Book you most want to read again for the first time:
The Road by Cormac McCarthy. I stole my then-boyfriend's copy from his nightstand after watching him stay up all night reading it, and then I did the exact same thing. What a taut, terrifying, brilliant page-turner.
Australian books you recommend:
Tall Man by Chloe Hooper is about the appallingly handled death in custody of an Indigenous man on Palm Island in Queensland, Australia.
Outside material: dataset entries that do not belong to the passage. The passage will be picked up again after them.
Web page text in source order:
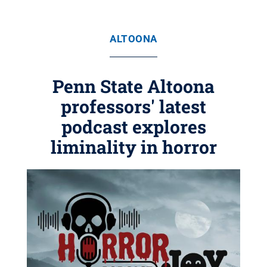
ALTOONA
Penn State Altoona
professors' latest
podcast explores
liminality in horror
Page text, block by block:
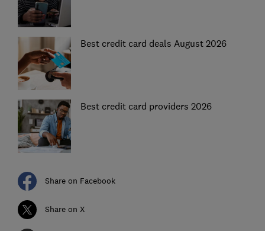
Best credit card deals August 2026
Best credit card providers 2026
Share on Facebook
Share on X
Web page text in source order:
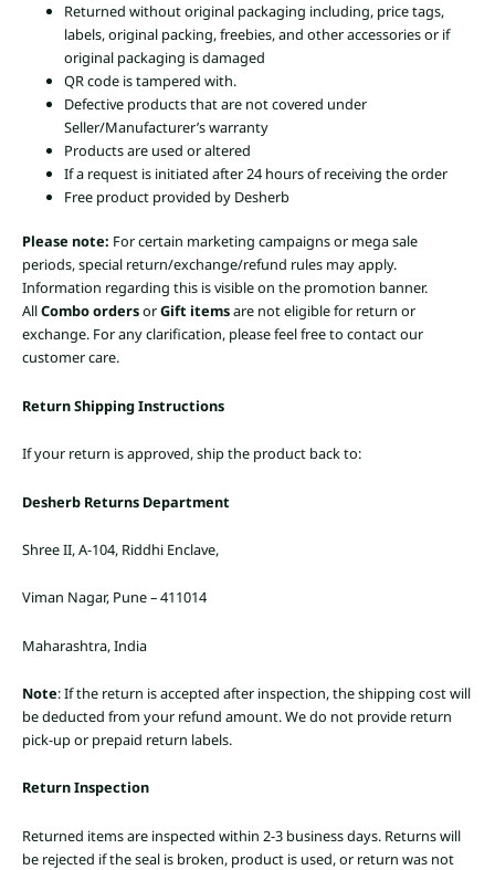
Returned without original packaging including, price tags,
labels, original packing, freebies, and other accessories or if
original packaging is damaged
QR code is tampered with.
Defective products that are not covered under
Seller/Manufacturer’s warranty
Products are used or altered
If a request is initiated after 24 hours of receiving the order
Free product provided by Desherb
Please note: For certain marketing campaigns or mega sale
periods, special return/exchange/refund rules may apply.
Information regarding this is visible on the promotion banner.
AllCombo ordersorGift itemsare not eligible for return or
exchange. For any clarification, please feel free to contact our
customer care.
Return Shipping Instructions
If your return is approved, ship the product back to:
Desherb Returns Department
Shree II, A-104, Riddhi Enclave,
Viman Nagar, Pune – 411014
Maharashtra, India
Note: If the return is accepted after inspection, the shipping cost will
be deducted from your refund amount. We do not provide return
pick-up or prepaid return labels.
Return Inspection
Returned items are inspected within 2-3 business days. Returns will
be rejected if the seal is broken, product is used, or return was not
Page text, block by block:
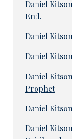
Daniel
End.
Daniel
Daniel
Daniel
Prophet
Daniel
Daniel
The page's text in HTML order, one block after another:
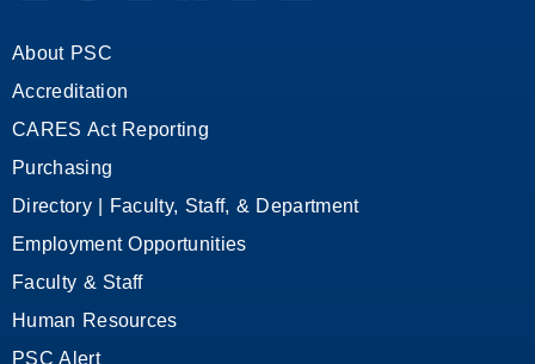
About PSC
Accreditation
CARES Act Reporting
Purchasing
Directory | Faculty, Staff, & Department
Employment Opportunities
Faculty & Staff
Human Resources
PSC Alert
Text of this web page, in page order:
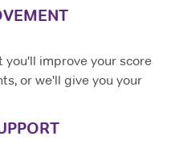
you'll improve your score
or we'll give you your
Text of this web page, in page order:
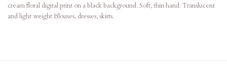
cream floral digital print on a black background. Soft, thin hand. Translucent
and light weight Blouses, dresses, skirts.
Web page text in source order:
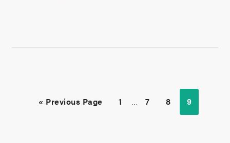
« Previous Page 1 … 7 8 9
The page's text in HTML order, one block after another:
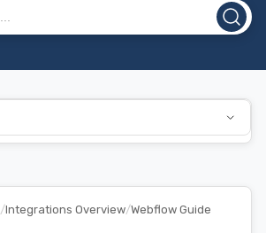
/Integrations Overview/Webflow Guide
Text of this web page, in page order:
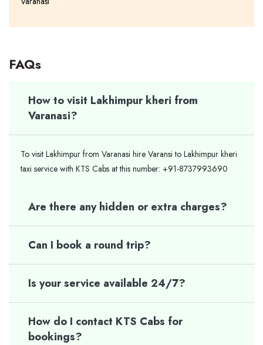
FAQs
How to visit Lakhimpur kheri from
Varanasi?
To visit Lakhimpur from Varanasi hire Varansi to Lakhimpur kheri
taxi service with KTS Cabs at this number: +91-8737993690
Are there any hidden or extra charges?
Can I book a round trip?
Is your service available 24/7?
How do I contact KTS Cabs for
bookings?
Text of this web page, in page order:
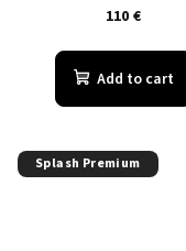
110 €
Add to cart
Splash Premium
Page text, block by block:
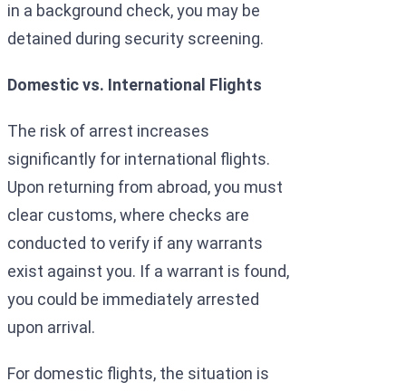
in a background check, you may be
detained during security screening.
Domestic vs. International Flights
The risk of arrest increases
significantly for international flights.
Upon returning from abroad, you must
clear customs, where checks are
conducted to verify if any warrants
exist against you. If a warrant is found,
you could be immediately arrested
upon arrival.
For domestic flights, the situation is
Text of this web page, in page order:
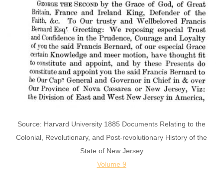
Source: Harvard University 1885 Documents Relating to the
Colonial, Revolutionary, and Post-revolutionary History of the
State of New Jersey
Volume 9
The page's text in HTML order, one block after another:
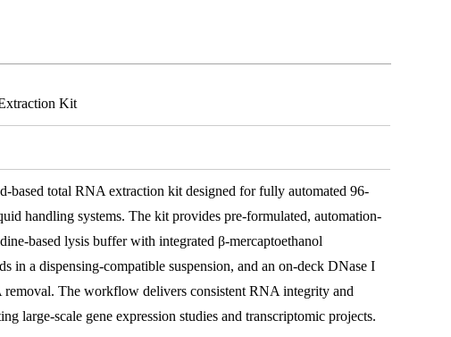
Kit
based total RNA extraction kit designed for fully automated 96-
handling systems. The kit provides pre-formulated, automation-
based lysis buffer with integrated β-mercaptoethanol
in a dispensing-compatible suspension, and an on-deck DNase I
removal. The workflow delivers consistent RNA integrity and
large-scale gene expression studies and transcriptomic projects.
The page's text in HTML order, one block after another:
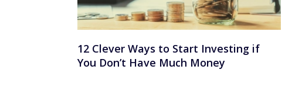
12 Clever Ways to Start Investing if
You Don’t Have Much Money
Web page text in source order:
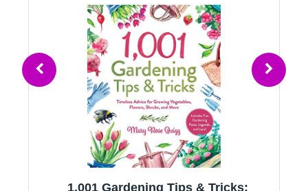
1,001 Gardening Tips & Tricks:
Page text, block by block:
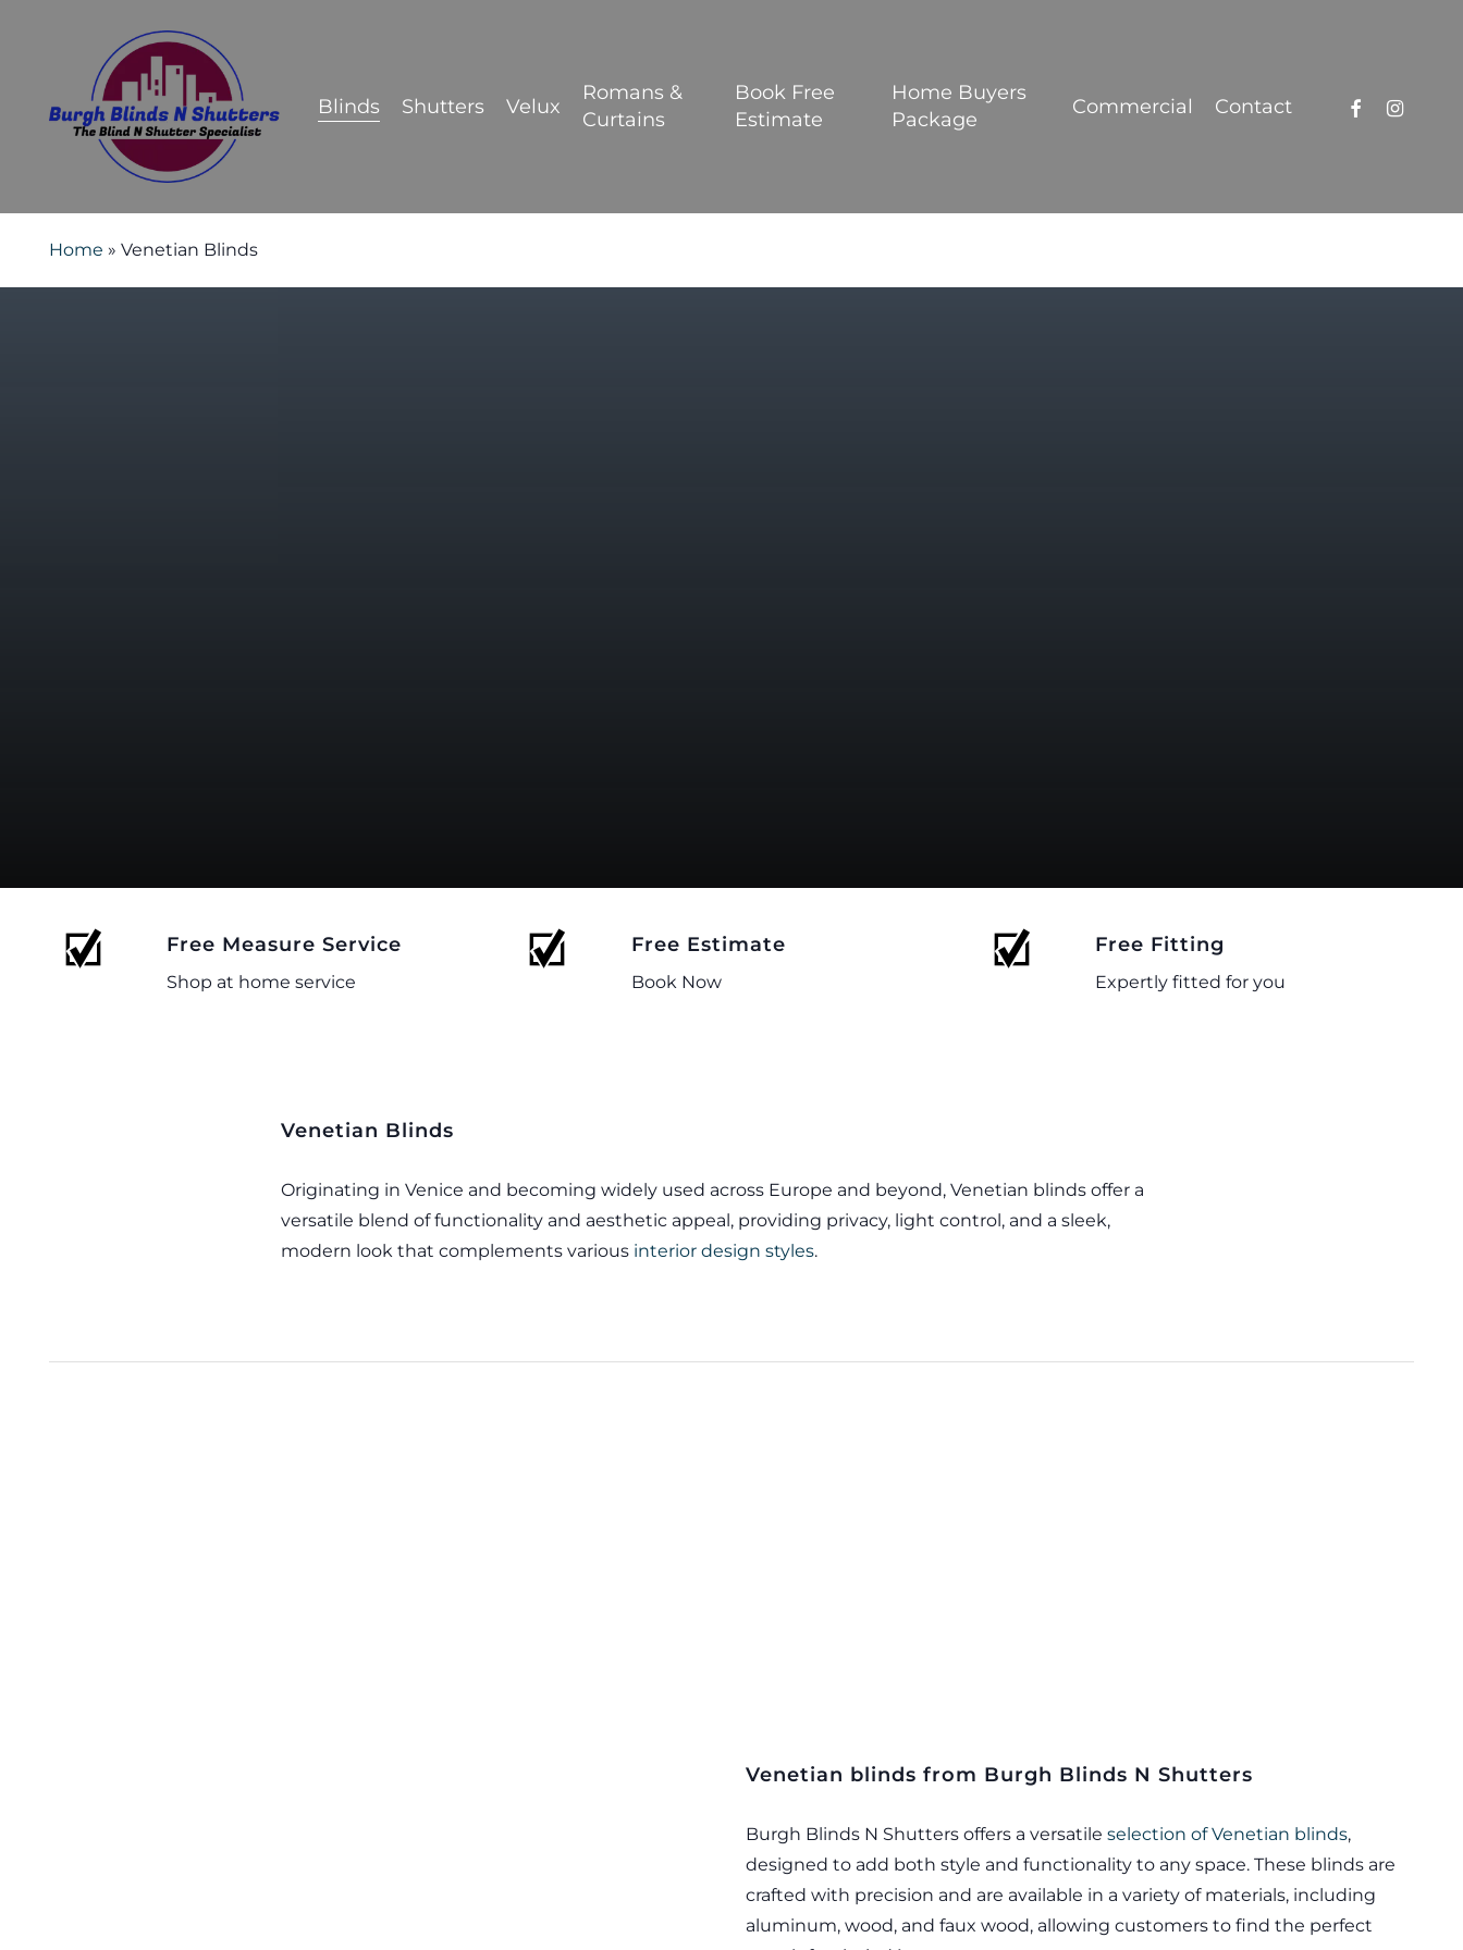
content
Blinds Shutters Velux
Romans &
Curtains
Book Free
Estimate
Home Buyers
Package
Commercial Contact facebook
Home » Venetian Blinds
Free Measure Service
Shop at home service
Free Estimate
Book Now
Free Fitting
Expertly fitted for you
Venetian Blinds
Originating in Venice and becoming widely used across Europe and beyond, Venetian blinds offer a
versatile blend of functionality and aesthetic appeal, providing privacy, light control, and a sleek,
modern look that complements various interior design styles.
Venetian blinds from Burgh Blinds N Shutters
Burgh Blinds N Shutters offers a versatile selection of Venetian blinds,
designed to add both style and functionality to any space. These blinds are
crafted with precision and are available in a variety of materials, including
aluminum, wood, and faux wood, allowing customers to find the perfect

It happened on the same island Thea Astley's The Multiple Effects of Rainshadow is set, and Hooper lays bare the Queensland Police and the racism and prejudice that led to violence and tragedy as she sits in on the police officer's trial.
Recollections of a Bleeding Heart: A Portrait of Paul Keating PM by Don Watson. This very large tome is part memoir, part biography by Keating's speechwriter. If you like good writing, it's a joy to read and an incredible insight into a time of huge transformation for Australia.
Pig City by Andrew Stafford is a book about the music culture and history of my hometown, Brisbane. My uncle gave me a copy when I was at university, and it's just a great work of social history, written with great command of the subjects at hand.
Thirst for Salt by Madelaine Lucas is a stunner for its prose and the homesick yearning for the Pacific Ocean it inspires. Lucas's command of the central love story is quietly authoritative and dreamily executed.
It's cheating because it's four books, but Peter Temple's Jack Irish series is a must-read for every crime fiction enthusiast, and the world Temple crafts is a perfect slice of 1990s Melbourne, right down to the footy rivalries.
Steam Pigs by Melissa Lucashenko is a great debut by an Indigenous writer who has gone on to be one of Australia's best authors, and whose voice is an essential contribution to Australian literature.